Split the difference and get the 1444. Less than 10k and haven't blown your budget. After school upgrade when you know exactly what you want. Don't let people deter you. I wish I had fished more and parties less in school.


----------



## State fish rob

I got a lowe 16’ aluminum boat while i was a soph at ncsu. Jordan lake had just been built. Fished like crazy. Went for lots of “boat rides” ..... lol. Just sold it last summer for more than i paid for it 30 yrs ago. Fish hard , study harder. Good luck with all of it !!


----------



## Icroc

Good job for saving that much at your age! I have fished from Panacea to Spring Warrior since I was a little kid. This area is littered with shallow water, oysters and lime stone rocks. If this is where you are going to be fishing, I would get an aluminum boat while you learn the area. However, if you plan on fishing from Alligator Point to the West, I would go with something like the Heron. There are very little oyster bars and lime stone rocks over this way, except for Carabele river and Apalachicola. But this area can get rough at times. You will appreciate the V and spray rails of that Heron in this area. I fish out of a Shadowcast 18 now, but got to know the area from a Jon boat with a mud motor. I would hate to run up on a line stone rock in a new fiberglass boat. Just my two cents. Good luck with school!


----------



## GitchaPull

I know this isnt what you asked or what you want to to hear but...

If you have to buy a boat, save 15k of that hard earned money and get a nice wide used jon boat or around 5k. It will do everything you want and you aren't gonna lose that much money on it either. 

God if I only had the foresight at 16 to save 20 grand. Good job man.


----------



## Backcountry 16

Get the heron if your going to be crossing any open water it'll ride better than the sm16


----------



## Dustin2785

If you're crossing occasional rough water the 1656 would suffice and you could probably get a few more options on the 1656 than the heron. I have a tiller steer heron for sale right now in your price range. I love the boat and it will eat up the chop but its just to nice for the type of fishing I do. I'll be picking up a Mod-v jon boat once I sell my boat to bounce of trees and oyster bars.


----------



## EasternGlow

Get a 1444. You'll save more than half that money for other stuff while getting an extremely capable skiff. Skip the gheenoes. There's a couple nice used 14's in the classifieds.


----------



## Rick hambric

being that close to harry, he might make you a good proposition for some help..... he's only 25min from campus... his tunnel would be perfect for that area...… plus he's a wealth of knowledge!!!


----------



## Guest

Rick hambric said:


> being that close to harry, he might make you a good proposition for some help..... he's only 25min from campus... his tunnel would be perfect for that area...… plus he's a wealth of knowledge!!!

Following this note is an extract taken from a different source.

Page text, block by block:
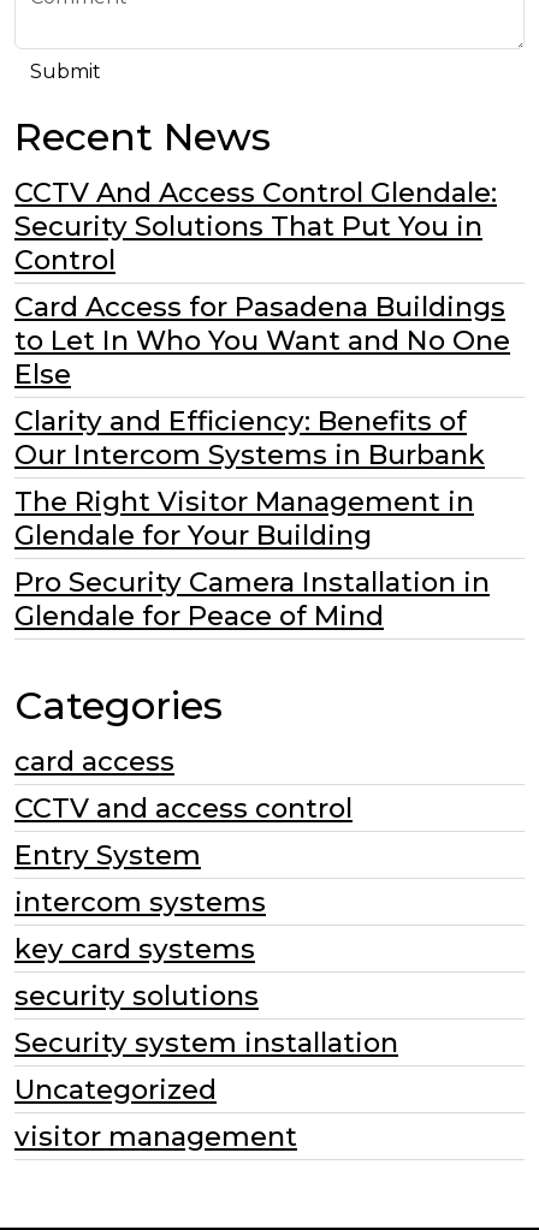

That’s a great idea, never hurts to ask! If I was up and running, I’d barter some of the build out for labor around the shop/house for a student or vet that just didn’t have all the coin. Vets and serving will get a discount anyway but if ya can’t help out a vet then far q!


----------



## SomaliPirate

I have a B.A. and a M.S. degree and don't use either one of them, other than to look cool when I sign stuff. I still remember most all the days I've spent on the water though. Screw it, get your skiff.


----------



## Ben

So what did you decide on?


----------



## Guest

I have to agree with the posts about buying a jon boat or something cheap. Our son bought a used skiff when he started at College of Coastal Georgia. It turned out to be a very expensive headache for him. There's an old saying too about if it flies, floats or . . .rent it. At your age you need to learn one simple lesson; don't acquire liabilities, acquire assets. And a boat isn't an asset, regardless of what people would have you believe. If something costs you more than it makes (as a financial return, not the warm fuzzy feelings you get when you use it), it's a liability. If something increases in value over time, it's an asset. Pure and simple.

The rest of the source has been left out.